- _Exercise brief_
In the entries below, find each line with the string "tile" and copy it.

(Dataset entries)
==================================================

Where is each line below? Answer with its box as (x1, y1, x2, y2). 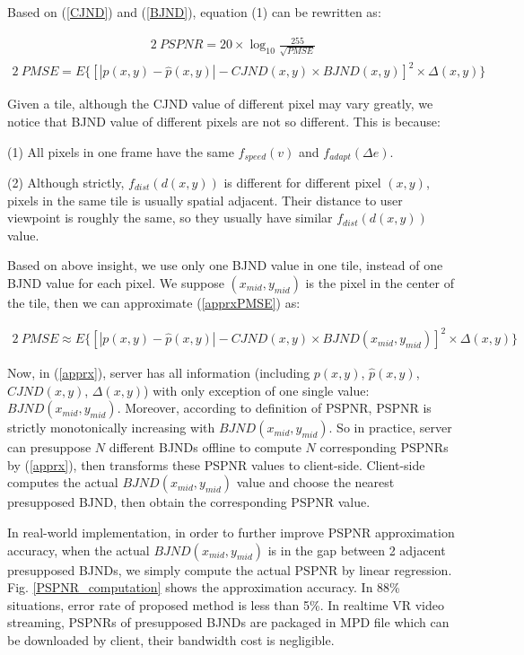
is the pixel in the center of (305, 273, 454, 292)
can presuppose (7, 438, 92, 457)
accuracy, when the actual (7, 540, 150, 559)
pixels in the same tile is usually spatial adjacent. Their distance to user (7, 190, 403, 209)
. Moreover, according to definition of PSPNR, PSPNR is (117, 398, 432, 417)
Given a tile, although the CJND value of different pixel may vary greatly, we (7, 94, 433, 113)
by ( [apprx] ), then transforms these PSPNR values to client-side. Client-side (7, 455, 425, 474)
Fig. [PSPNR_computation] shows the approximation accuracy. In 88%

==================================================

- _Answer_
pixels in the same tile is usually spatial adjacent. Their distance to user (7, 190, 403, 209)
Given a tile, although the CJND value of different pixel may vary greatly, we (7, 94, 433, 113)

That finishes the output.